### Exercise:
Copy out the data line by line exactly, from its start to the line bearing "I t doesn't", inclusive.

### Records shown:

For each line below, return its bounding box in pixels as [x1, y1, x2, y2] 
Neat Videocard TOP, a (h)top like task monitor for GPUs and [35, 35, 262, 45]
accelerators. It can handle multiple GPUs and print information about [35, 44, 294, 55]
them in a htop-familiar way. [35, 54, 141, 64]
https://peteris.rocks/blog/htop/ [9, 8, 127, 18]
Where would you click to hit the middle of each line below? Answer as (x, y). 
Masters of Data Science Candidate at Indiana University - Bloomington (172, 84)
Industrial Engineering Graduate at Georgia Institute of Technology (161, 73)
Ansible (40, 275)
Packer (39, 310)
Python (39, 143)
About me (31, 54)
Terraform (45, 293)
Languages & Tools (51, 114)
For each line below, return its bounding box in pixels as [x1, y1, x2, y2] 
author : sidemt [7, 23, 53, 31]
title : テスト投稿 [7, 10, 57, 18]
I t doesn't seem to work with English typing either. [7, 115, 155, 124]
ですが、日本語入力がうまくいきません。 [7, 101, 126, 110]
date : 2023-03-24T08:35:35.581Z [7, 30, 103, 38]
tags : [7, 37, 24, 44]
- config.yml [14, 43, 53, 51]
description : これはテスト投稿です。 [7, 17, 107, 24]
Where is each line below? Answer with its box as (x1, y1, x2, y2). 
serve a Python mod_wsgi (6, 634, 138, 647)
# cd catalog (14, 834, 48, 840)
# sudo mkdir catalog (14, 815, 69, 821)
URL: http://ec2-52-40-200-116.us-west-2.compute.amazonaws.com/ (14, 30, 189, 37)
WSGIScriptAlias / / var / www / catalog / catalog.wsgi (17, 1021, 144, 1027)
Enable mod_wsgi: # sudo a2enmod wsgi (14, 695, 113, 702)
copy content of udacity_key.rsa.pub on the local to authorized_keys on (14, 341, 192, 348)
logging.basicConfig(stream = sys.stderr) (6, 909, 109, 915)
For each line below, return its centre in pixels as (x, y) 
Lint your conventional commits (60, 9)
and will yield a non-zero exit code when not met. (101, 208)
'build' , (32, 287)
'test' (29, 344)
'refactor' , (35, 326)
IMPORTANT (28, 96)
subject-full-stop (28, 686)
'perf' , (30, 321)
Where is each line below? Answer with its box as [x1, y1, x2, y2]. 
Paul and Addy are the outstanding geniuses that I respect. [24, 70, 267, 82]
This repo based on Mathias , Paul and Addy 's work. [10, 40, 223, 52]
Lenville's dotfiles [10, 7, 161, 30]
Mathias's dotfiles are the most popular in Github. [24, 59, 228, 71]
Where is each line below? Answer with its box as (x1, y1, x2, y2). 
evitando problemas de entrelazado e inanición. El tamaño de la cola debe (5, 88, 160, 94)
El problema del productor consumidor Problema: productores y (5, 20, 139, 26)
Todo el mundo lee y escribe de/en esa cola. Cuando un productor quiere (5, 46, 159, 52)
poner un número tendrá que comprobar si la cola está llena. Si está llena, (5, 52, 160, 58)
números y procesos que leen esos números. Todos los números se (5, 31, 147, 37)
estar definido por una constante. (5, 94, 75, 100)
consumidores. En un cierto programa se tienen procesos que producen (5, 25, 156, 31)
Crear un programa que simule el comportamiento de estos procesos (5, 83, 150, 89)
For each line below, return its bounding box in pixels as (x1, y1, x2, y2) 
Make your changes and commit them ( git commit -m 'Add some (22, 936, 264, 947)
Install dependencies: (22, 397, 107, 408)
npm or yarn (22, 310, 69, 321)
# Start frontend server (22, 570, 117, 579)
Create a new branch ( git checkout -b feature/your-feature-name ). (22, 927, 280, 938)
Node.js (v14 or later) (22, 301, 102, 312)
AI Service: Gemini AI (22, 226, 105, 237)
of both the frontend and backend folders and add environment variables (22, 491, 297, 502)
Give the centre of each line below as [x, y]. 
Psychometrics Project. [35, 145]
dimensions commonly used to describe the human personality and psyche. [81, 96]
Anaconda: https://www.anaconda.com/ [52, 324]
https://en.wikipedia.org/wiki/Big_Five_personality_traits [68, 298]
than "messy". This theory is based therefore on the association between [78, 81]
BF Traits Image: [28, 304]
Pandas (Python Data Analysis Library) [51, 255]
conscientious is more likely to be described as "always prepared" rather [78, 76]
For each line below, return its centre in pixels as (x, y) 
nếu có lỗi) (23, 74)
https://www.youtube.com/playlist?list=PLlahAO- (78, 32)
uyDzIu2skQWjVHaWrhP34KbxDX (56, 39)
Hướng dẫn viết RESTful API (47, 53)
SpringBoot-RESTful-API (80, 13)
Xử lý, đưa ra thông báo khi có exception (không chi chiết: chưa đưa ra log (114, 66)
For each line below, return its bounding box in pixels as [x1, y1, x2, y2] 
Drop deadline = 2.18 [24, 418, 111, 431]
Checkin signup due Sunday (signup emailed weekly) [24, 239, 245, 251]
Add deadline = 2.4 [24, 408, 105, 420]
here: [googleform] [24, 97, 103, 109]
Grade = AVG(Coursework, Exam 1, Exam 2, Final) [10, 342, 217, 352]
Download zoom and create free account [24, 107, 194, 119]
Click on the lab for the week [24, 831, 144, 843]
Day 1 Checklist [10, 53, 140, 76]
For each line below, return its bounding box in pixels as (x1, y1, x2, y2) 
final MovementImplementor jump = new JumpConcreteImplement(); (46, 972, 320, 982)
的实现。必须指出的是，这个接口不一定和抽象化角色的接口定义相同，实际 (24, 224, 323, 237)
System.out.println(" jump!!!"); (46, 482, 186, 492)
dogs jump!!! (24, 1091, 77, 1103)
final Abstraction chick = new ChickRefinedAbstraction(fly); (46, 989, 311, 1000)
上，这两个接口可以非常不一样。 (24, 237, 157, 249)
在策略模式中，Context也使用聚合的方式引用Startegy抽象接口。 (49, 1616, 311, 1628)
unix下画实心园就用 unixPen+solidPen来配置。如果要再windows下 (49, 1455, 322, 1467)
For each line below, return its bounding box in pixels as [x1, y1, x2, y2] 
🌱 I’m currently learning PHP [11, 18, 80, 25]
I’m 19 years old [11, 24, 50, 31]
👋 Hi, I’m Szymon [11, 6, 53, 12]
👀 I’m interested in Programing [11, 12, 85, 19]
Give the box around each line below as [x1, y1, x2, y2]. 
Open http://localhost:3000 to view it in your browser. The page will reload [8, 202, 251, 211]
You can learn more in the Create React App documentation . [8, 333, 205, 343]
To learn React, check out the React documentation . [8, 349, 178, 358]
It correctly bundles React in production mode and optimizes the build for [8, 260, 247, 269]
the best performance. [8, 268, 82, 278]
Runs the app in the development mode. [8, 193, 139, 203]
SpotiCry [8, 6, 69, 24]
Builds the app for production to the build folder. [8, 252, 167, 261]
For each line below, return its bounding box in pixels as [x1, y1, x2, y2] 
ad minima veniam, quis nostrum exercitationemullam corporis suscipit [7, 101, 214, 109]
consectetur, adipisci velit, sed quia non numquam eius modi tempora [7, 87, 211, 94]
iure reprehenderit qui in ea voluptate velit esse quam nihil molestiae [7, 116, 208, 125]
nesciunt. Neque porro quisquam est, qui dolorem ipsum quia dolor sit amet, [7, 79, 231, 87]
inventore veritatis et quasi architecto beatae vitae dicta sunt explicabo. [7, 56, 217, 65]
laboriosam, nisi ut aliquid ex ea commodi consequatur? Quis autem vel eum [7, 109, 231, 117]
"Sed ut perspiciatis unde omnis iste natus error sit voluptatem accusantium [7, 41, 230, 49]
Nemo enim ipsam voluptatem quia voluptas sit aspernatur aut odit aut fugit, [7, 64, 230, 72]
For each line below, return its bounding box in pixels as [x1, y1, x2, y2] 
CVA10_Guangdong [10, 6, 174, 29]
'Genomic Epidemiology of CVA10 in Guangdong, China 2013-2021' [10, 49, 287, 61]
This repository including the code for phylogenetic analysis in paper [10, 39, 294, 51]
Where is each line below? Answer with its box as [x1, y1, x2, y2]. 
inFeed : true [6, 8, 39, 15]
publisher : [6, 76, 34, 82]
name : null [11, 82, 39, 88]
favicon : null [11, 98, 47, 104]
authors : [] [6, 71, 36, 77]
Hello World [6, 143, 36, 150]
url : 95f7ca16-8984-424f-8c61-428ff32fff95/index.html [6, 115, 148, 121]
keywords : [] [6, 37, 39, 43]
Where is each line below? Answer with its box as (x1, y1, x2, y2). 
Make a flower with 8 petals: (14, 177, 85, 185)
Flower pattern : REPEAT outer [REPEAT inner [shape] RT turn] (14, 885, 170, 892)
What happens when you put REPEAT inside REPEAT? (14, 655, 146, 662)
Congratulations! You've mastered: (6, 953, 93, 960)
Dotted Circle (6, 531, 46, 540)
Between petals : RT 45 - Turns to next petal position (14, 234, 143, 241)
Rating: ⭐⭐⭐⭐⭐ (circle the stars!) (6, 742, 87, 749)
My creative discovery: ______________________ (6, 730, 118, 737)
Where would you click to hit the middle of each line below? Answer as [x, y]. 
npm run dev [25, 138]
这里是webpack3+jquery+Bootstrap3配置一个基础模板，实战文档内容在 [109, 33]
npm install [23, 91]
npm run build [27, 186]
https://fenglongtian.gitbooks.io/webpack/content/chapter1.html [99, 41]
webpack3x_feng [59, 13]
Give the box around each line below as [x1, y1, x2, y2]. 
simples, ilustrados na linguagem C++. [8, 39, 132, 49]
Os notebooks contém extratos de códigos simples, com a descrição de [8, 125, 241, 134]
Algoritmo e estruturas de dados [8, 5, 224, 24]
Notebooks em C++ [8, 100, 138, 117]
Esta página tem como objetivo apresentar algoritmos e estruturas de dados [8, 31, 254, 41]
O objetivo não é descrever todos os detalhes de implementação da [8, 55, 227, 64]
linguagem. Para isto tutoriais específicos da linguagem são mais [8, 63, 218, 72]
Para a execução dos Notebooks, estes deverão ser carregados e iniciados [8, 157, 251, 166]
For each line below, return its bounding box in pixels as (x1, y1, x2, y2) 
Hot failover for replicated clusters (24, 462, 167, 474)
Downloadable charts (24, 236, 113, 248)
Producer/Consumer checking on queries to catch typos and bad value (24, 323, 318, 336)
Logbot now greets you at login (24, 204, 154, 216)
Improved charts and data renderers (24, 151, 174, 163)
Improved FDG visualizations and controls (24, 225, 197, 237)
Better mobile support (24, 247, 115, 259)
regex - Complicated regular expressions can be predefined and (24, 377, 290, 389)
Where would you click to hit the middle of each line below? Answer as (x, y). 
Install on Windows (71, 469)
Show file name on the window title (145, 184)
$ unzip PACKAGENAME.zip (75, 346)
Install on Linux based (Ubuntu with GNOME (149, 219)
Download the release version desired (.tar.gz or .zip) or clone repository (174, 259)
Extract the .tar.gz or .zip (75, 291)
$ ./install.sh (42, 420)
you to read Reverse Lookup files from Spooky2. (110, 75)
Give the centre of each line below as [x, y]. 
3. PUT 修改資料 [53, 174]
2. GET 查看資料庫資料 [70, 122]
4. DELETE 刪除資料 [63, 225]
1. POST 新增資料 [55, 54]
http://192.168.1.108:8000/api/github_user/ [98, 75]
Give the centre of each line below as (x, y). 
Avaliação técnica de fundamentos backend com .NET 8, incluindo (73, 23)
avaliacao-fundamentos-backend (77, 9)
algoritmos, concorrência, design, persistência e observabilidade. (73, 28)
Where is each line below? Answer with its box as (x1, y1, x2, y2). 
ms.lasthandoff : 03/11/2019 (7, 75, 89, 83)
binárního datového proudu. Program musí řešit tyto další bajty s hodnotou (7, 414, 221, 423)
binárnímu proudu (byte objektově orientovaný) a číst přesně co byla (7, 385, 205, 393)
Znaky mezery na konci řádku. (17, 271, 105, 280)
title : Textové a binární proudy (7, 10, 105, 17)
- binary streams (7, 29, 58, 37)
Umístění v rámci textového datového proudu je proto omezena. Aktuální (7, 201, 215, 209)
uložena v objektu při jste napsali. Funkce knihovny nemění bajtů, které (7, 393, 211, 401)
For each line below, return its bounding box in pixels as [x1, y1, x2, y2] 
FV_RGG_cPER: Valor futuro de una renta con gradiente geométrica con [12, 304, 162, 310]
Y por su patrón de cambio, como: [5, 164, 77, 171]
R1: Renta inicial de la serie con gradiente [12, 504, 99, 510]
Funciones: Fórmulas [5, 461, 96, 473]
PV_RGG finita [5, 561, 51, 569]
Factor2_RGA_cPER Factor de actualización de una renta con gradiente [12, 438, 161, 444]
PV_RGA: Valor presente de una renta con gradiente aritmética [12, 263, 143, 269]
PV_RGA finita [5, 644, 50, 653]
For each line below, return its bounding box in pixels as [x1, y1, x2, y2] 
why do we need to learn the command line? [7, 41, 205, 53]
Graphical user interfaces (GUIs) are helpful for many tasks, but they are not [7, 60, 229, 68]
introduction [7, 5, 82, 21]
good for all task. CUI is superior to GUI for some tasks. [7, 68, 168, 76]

### Reply:
For each line below, return its bounding box in pixels as [x1, y1, x2, y2] 
Neat Videocard TOP, a (h)top like task monitor for GPUs and [35, 35, 262, 45]
accelerators. It can handle multiple GPUs and print information about [35, 44, 294, 55]
them in a htop-familiar way. [35, 54, 141, 64]
https://peteris.rocks/blog/htop/ [9, 8, 127, 18]
Where would you click to hit the middle of each line below? Answer as (x, y). 
Masters of Data Science Candidate at Indiana University - Bloomington (172, 84)
Industrial Engineering Graduate at Georgia Institute of Technology (161, 73)
Ansible (40, 275)
Packer (39, 310)
Python (39, 143)
About me (31, 54)
Terraform (45, 293)
Languages & Tools (51, 114)
For each line below, return its bounding box in pixels as [x1, y1, x2, y2] 
author : sidemt [7, 23, 53, 31]
title : テスト投稿 [7, 10, 57, 18]
I t doesn't seem to work with English typing either. [7, 115, 155, 124]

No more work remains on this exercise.